Received medical care in France
During a visit to our favorite haunts in France in September ’04, I awoke at 4 a.m in our suburban Paris hotel room with an emergency at hand. Pat, my wife of over 40 years, was suffering a crippling pain in her abdomen that called for immediate action.
The pre-dawn lobby of the Saphir Hotel (aire de Bercheres, on N104, Pontault-Combault) was deserted except for the night man. I told him my wife needed medical attention quickly and asked if a doctor was on call. He made two short calls and said, “They will be here in a few minutes.”
“Who?”
“The sapeurs-pompiers; they are the fire brigade. Also a doctor is coming.”
I couldn’t believe two short phone calls had accomplished all that. As we waited, I found that his name was Martin, a transplant from southern France who spoke five languages.
Within five minutes, a red truck lurched to a stop outside and four firefighters strode into the lobby dressed in black jumpsuits with reflective striping and black boots. Another wore a backpack the size of a small refrigerator, and a fourth was a petite woman who matched the others stride for stride.
She spoke the best English, so on the way to the room I explained our emergency.
Pat opened her eyes to a room full of resolute strangers. The backpack was an oxygen generator, which within seconds was feeding a breathing tube. The woman sat next to Pat, asking cardiovascular questions. They suspected heart, but we knew otherwise. Thanks to three weeks of French cuisine,
Pat’s Crohn’s Disease had obviously soared to acuteness.
Five minutes later a doctor and nurse arrived, sent from the emergency room of the Lagny sur Marne hospital 20 miles away. Dr. De Renaldo, who spoke fluent English, went quickly to work, examining and asking questions. Just as quickly she said Pat should be taken to the hospital where proper equipment was available. Pat objected; I insisted, and the firefighters carefully shifted Pat to a gurney, then transported her down the elevator and into the fire department ambulance.
Martin fell in stride beside the firefighters and insisted to them that I ride in the ambulance so I could learn the route, then take a taxi back to the hotel for my rented car. (The barely subsonic ride to the emergency room convinced me I could not have followed in my car.) Martin’s last words to me were, “If anyone has questions, tell them to ask for me.”
At the emergency room, everything clicked.
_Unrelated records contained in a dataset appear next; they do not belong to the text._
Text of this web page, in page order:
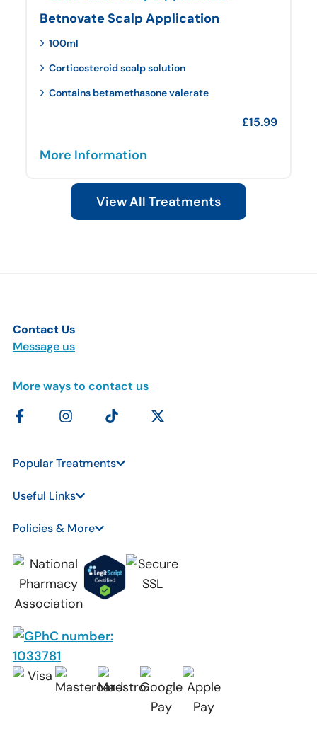
Betnovate Scalp Application
100ml
Corticosteroid scalp solution
Contains betamethasone valerate
£15.99
More Information
View All Treatments
Contact Us
Message us
More ways to contact us
Popular Treatments
Useful Links
Policies & More
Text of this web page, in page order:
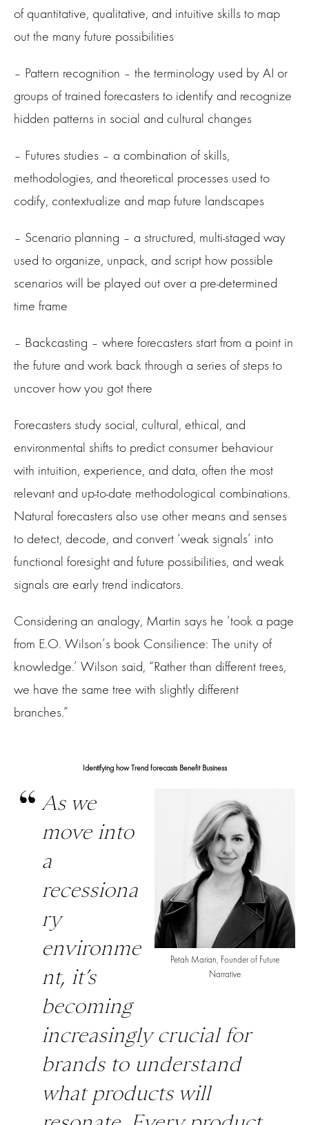
of quantitative, qualitative, and intuitive skills to map
out the many future possibilities
– Pattern recognition – the terminology used by AI or
groups of trained forecasters to identify and recognize
hidden patterns in social and cultural changes
– Futures studies – a combination of skills,
methodologies, and theoretical processes used to
codify, contextualize and map future landscapes
– Scenario planning – a structured, multi-staged way
used to organize, unpack, and script how possible
scenarios will be played out over a pre-determined
time frame
– Backcasting – where forecasters start from a point in
the future and work back through a series of steps to
uncover how you got there
Forecasters study social, cultural, ethical, and
environmental shifts to predict consumer behaviour
with intuition, experience, and data, often the most
relevant and up-to-date methodological combinations.
Natural forecasters also use other means and senses
to detect, decode, and convert ‘weak signals’ into
functional foresight and future possibilities, and weak
signals are early trend indicators.
Considering an analogy, Martin says he ‘took a page
from E.O. Wilson’s book Consilience: The unity of
knowledge.’ Wilson said, “Rather than different trees,
we have the same tree with slightly different
branches.”
Identifying how Trend forecasts Benefit Business
Petah Marian, Founder of Future
Narrative
As we
move into
a
recessiona
ry
environme
nt, it’s
becoming
increasingly crucial for
brands to understand
what products will
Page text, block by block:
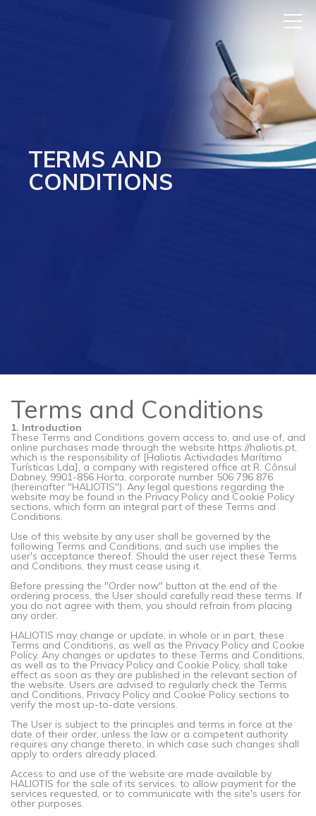
TERMS AND
CONDITIONS
Terms and Conditions
1. Introduction
These Terms and Conditions govern access to, and use of, and
online purchases made through the website https://haliotis.pt,
which is the responsibility of [Haliotis Actividades Marítimo
Turísticas Lda], a company with registered office at R. Cônsul
Dabney, 9901-856 Horta, corporate number 506 796 876
(hereinafter "HALIOTIS"). Any legal questions regarding the
website may be found in the Privacy Policy and Cookie Policy
sections, which form an integral part of these Terms and
Conditions.
Use of this website by any user shall be governed by the
following Terms and Conditions, and such use implies the
user's acceptance thereof. Should the user reject these Terms
and Conditions, they must cease using it.
Before pressing the "Order now" button at the end of the
ordering process, the User should carefully read these terms. If
you do not agree with them, you should refrain from placing
any order.
HALIOTIS may change or update, in whole or in part, these
Terms and Conditions, as well as the Privacy Policy and Cookie
Policy. Any changes or updates to these Terms and Conditions,
as well as to the Privacy Policy and Cookie Policy, shall take
effect as soon as they are published in the relevant section of
the website. Users are advised to regularly check the Terms
and Conditions, Privacy Policy and Cookie Policy sections to
verify the most up-to-date versions.
The User is subject to the principles and terms in force at the
date of their order, unless the law or a competent authority
requires any change thereto, in which case such changes shall
apply to orders already placed.
Access to and use of the website are made available by
HALIOTIS for the sale of its services, to allow payment for the
services requested, or to communicate with the site's users for
other purposes.
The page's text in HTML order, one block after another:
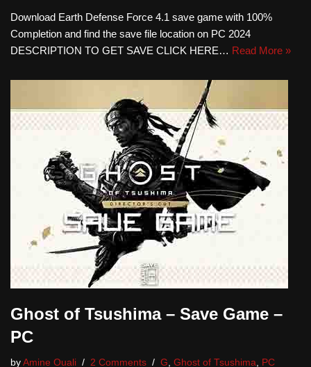
Download Earth Defense Force 4.1 save game with 100%
Completion and find the save file location on PC 2024
DESCRIPTION TO GET SAVE CLICK HERE… Read More »
Ghost of Tsushima – Save Game –
PC
by Amine Ouali 2 Comments G Ghost of Tsushima PC
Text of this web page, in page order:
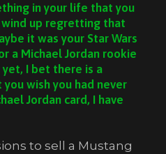
in your life that you
up regretting that
it was your Star Wars
a Michael Jordan rookie
I bet there is a
wish you had never
Jordan card, I have
to sell a Mustang
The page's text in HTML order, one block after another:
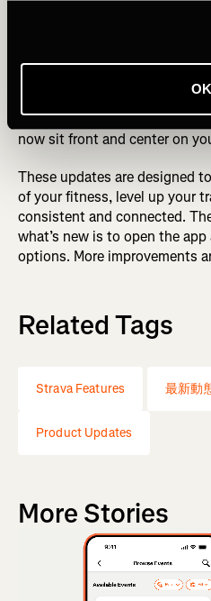
OK
New Streaks shareables
progress, while subscribers
your device with the new
now sit front and center on
These updates are designed
of your fitness, level up your
consistent and connected.
what’s new is to open the
options. More improvements
Related Tags
Strava Features 最新動
Product Updates
More Stories
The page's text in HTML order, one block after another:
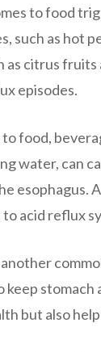
to food
such as hot
as citrus fruits
episodes.
food,
water, can
esophagus.
acid reflux
another
keep stomach
but also
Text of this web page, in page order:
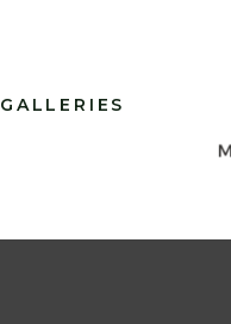
GALLERIES
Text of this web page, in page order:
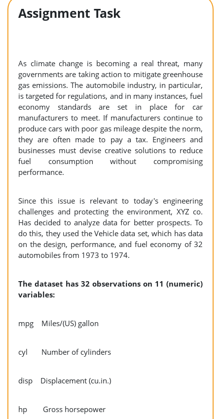
Assignment Task
As climate change is becoming a real threat, many
governments are taking action to mitigate greenhouse
gas emissions. The automobile industry, in particular,
is targeted for regulations, and in many instances, fuel
economy standards are set in place for car
manufacturers to meet. If manufacturers continue to
produce cars with poor gas mileage despite the norm,
they are often made to pay a tax. Engineers and
businesses must devise creative solutions to reduce
fuel consumption without compromising
performance.
Since this issue is relevant to today's engineering
challenges and protecting the environment, XYZ co.
Has decided to analyze data for better prospects. To
do this, they used the Vehicle data set, which has data
on the design, performance, and fuel economy of 32
automobiles from 1973 to 1974.
The dataset has 32 observations on 11 (numeric)
variables:
mpg Miles/(US) gallon
cyl Number of cylinders
disp Displacement (cu.in.)
hp Gross horsepower

Doctor Renaldo was there and took charge. She started an I.V. drip, began bloodwork, administered antispasm medicine and ordered x-rays. She had a surgeon look in, just in case. An x-ray technician, who raised our spirits with her smiling chatter, took a series that our U.S. doctor later said were perfect.
While we were in the E.R., red fire ambulances manned by similarly jumpsuited crews delivered the morning’s assortment of emergency cases. Luckily, on this day they were mostly scrapes and bruises. The firefighters — macho, chatting up the nurses and exuding camaraderie — worked with a smooth efficiency that bespoke competence.
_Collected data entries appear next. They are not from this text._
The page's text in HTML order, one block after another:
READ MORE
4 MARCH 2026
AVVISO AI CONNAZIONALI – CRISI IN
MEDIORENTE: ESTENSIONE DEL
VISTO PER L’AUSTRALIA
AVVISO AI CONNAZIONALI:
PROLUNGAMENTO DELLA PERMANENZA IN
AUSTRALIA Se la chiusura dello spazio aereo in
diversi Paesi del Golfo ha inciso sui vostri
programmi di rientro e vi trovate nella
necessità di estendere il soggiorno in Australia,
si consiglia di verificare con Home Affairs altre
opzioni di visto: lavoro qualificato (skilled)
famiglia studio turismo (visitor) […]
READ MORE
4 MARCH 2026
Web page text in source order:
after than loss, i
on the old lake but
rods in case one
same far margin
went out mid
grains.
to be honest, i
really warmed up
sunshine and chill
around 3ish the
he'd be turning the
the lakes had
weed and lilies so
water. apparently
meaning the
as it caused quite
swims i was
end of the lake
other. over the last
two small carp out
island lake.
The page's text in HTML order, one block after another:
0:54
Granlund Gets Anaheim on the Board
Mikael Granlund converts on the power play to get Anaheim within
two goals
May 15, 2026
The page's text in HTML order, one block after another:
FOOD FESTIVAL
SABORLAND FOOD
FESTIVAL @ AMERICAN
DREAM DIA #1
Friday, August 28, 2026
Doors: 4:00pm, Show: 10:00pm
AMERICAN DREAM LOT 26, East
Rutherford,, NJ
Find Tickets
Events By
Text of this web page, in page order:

Pat was in the emergency room seven hours. By noon, Dr. Renaldo had diagnosed acute gastritis. She explained the three prescriptions she ordered, then gave us a longhand letter in English for our U.S. doctor and another shorter one, for the airline, explaining the needed flight change. (The latter saved a $340 added fare charge.)
She apologized that the prescription medicine would be expensive. Ha! It was $45. The bill for everything else — ambulance, E.R. meds, blood analysis, x-rays, doctors’ fees and seven hours in emergency — came to $246.
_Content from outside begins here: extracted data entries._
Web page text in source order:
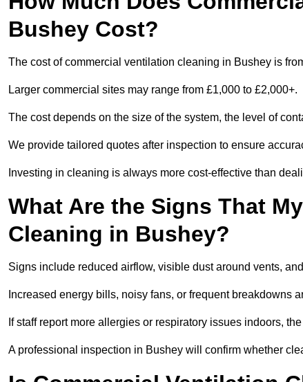
Bushey Cost?
The cost of commercial ventilation cleaning in Bushey is
Larger commercial sites may range from £1,000 to £2,000+.
The cost depends on the size of the system, the level of
We provide tailored quotes after inspection to ensure
Investing in cleaning is always more cost-effective than
What Are the Signs That
Cleaning in Bushey?
Signs include reduced airflow, visible dust around vents,
Increased energy bills, noisy fans, or frequent breakdowns
If staff report more allergies or respiratory issues indoors,
A professional inspection in Bushey will confirm whether
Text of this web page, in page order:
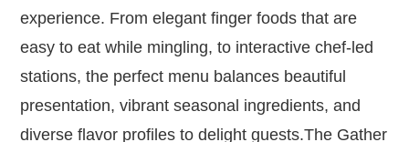
experience. From elegant finger foods that are
easy to eat while mingling, to interactive chef-led
stations, the perfect menu balances beautiful
presentation, vibrant seasonal ingredients, and
diverse flavor profiles to delight guests.The Gather
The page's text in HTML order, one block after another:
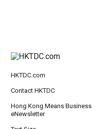
HKTDC.com
Contact HKTDC
Hong Kong Means Business
eNewsletter
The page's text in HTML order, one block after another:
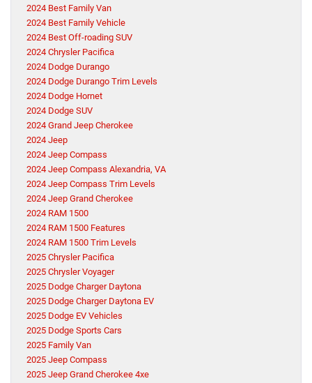
2024 Best Family Van
2024 Best Family Vehicle
2024 Best Off-roading SUV
2024 Chrysler Pacifica
2024 Dodge Durango
2024 Dodge Durango Trim Levels
2024 Dodge Hornet
2024 Dodge SUV
2024 Grand Jeep Cherokee
2024 Jeep
2024 Jeep Compass
2024 Jeep Compass Alexandria, VA
2024 Jeep Compass Trim Levels
2024 Jeep Grand Cherokee
2024 RAM 1500
2024 RAM 1500 Features
2024 RAM 1500 Trim Levels
2025 Chrysler Pacifica
2025 Chrysler Voyager
2025 Dodge Charger Daytona
2025 Dodge Charger Daytona EV
2025 Dodge EV Vehicles
2025 Dodge Sports Cars
2025 Family Van
2025 Jeep Compass
2025 Jeep Grand Cherokee 4xe

We flew home the next day. Our U.S. doctor said the diagnosis and treatment were superb.
Earlier, after Pat had been put in the good care of the E.R. staff and the ambulance crew was getting ready to depart, I shook hands with the three males. I could not understand their exuberant stream of French, but the meaning was unmistakable: “It was nothing, monsieur. All in a day’s work. So happy to be of service.”